Now Elsie was nine years old, and she was pushing, she knew very well how to do it the second time, she didn’t need the advice of the nurses, she also knew they didn’t care for unwed mothers, and so, the child went forward. Without much trouble. A nurse held the baby as Elsie closed her eyes for a moment, but for a moment, but she saw that the child was breathing, what color it was, a few other things – then she was waiting when she opened it. The child’s cry, oh so beautiful, the first cry of life, the cry that says ‘I am here’, perhaps God himself, put that first cry into the baby’s heart when it is surrounded by water in the woman’s womb, like the heart of a whale, protected from all the harm and obstacles of the outside world, this child. It was a reminder to the mother that it was alive, so the child was now completely out of the womb; The nurse had gone behind another curtain, exchanging the baby, alive for a dead one, in effect, to exchange them with their mothers. Elsie saw the nurse step behind the curtain, she screamed, “Where is my baby, bring him here at once?” She knew it was a boy.
The nurse now stood silent with both children, one in her arms, one alive, one dead lying on the bed, wrapped in a thin white blanket, in fact they both looked exactly like each other, like two chickens, raw. And reddish in color, one was slightly pale pink. She put down the living child, picked up the dead one, went out to Elsie, to tell her, her child was dead-dead, the nurse stood behind the bed, about to interpret her fatality, only to hear the words:
“Bring me my son now!” demanded Elsie.
“Wait a minute, Elsie, he’s being cleaned up, I, I’ll have him for you in a moment.” The nurse said confused.
And it was a moment, when she brought the living child back to her, and Elsie held it tightly. As for the concrete reason why the nurse turned her heart from a mother to the original, we’ll never know the real reason, at least not in this world, but I can. To put it mildly, I think the child’s guardian angel was already hard at work, as were the dark intruding demons of Satan. And that, my dear readers, is how I came into this world.
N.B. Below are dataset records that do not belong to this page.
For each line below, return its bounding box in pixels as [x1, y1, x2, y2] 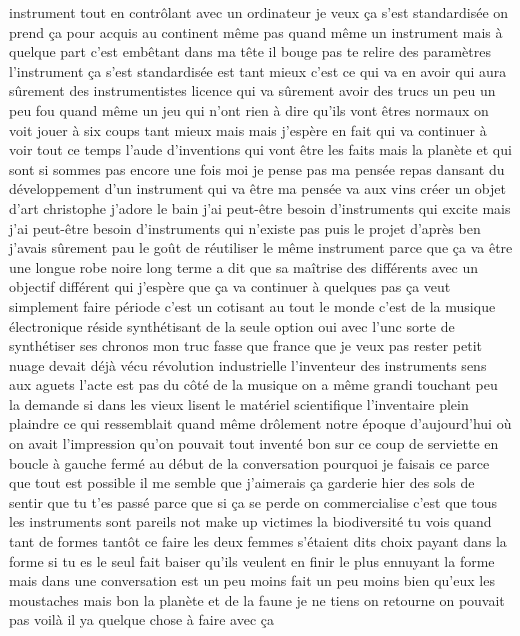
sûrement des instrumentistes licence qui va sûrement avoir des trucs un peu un [9, 80, 496, 101]
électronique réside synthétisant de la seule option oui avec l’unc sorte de [9, 315, 455, 336]
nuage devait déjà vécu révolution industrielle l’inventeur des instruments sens [9, 354, 487, 375]
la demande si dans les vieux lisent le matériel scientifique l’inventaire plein [9, 393, 469, 414]
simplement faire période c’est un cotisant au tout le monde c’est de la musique [9, 295, 496, 316]
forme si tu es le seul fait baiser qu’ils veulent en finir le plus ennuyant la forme [9, 550, 495, 571]
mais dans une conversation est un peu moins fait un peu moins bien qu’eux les [9, 570, 495, 591]
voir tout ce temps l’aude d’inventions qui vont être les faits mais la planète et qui [9, 139, 512, 160]
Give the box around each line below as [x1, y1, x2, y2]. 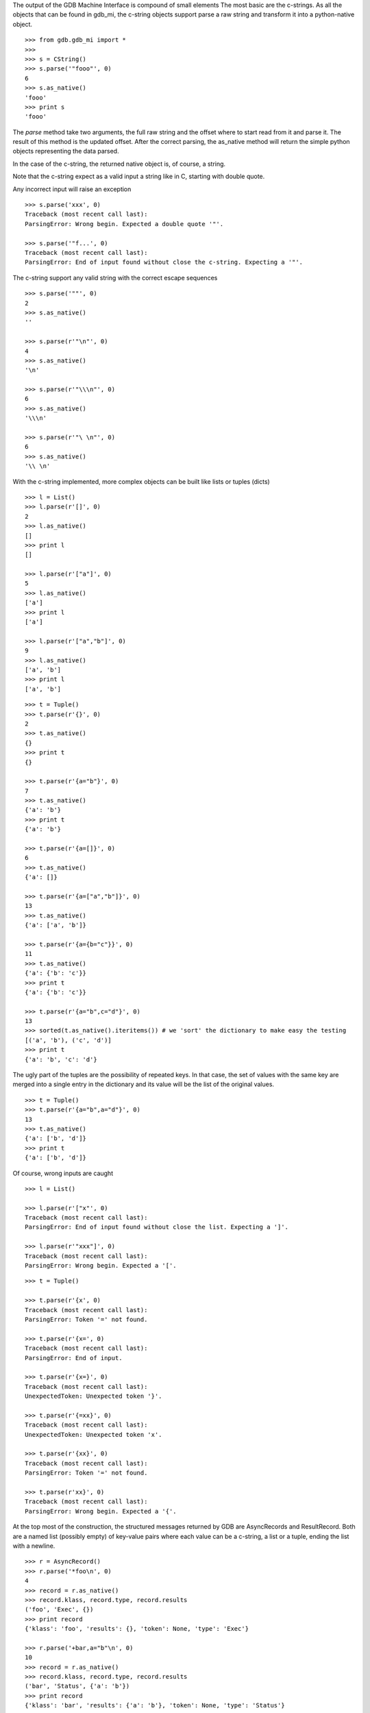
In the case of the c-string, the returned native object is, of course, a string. [12, 160, 226, 168]
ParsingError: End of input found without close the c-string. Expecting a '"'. [25, 258, 304, 267]
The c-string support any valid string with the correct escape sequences [12, 273, 218, 282]
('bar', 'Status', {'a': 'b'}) [25, 1682, 130, 1690]
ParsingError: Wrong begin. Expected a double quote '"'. [25, 220, 224, 227]
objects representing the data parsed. [12, 147, 119, 156]
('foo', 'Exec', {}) [25, 1605, 94, 1614]
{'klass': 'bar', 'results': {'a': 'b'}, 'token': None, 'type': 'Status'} [25, 1701, 285, 1710]
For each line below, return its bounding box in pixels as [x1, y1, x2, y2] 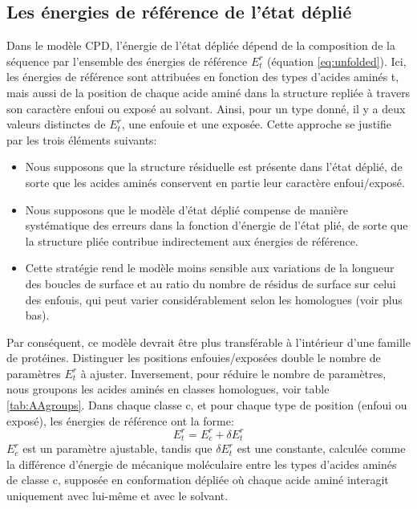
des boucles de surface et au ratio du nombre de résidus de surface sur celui [25, 275, 396, 291]
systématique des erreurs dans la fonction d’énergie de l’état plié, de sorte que [25, 217, 408, 234]
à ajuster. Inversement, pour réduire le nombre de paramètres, [80, 364, 387, 381]
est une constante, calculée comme [237, 440, 406, 457]
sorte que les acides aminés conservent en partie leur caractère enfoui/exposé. [25, 173, 405, 190]
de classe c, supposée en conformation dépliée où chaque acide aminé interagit [6, 471, 389, 488]
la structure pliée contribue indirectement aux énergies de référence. [25, 232, 358, 249]
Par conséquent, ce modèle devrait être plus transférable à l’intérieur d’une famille [6, 333, 411, 350]

Notes on this story, based on fact: Written 5-28-2008; Information collected from Elsie over the years, and passed on to her son, and from which this story is composed, not all details exact, some conjectures added, which seemed only logical or possible for the time and circumstances, and where there was no other place to take the story. Isabella is a fictitious name; Although the mother suffered a stillborn child, and the child was to be presented to Elsie, Elsie knew that the one in her arms was dead, the nurse was afraid to say what she had planned to say, when she left. Get straight, the shock was over. Of course, it was all locked up by the hospital, nurses and Elsie for nearly half a century, not so today. But she is not dead, she is not told; And I thank her for her brave action. It was a time when such things probably happened, and were justified for various reasons, perhaps under the seal of humanity’s personal God. I’m not mentioning the names of the hospitals, not that I fear retribution or that it’s easy for curious readers to find out where I was born, but at 60 years old, I don’t care to point fingers. Hopefully they will have more ethical nurses now.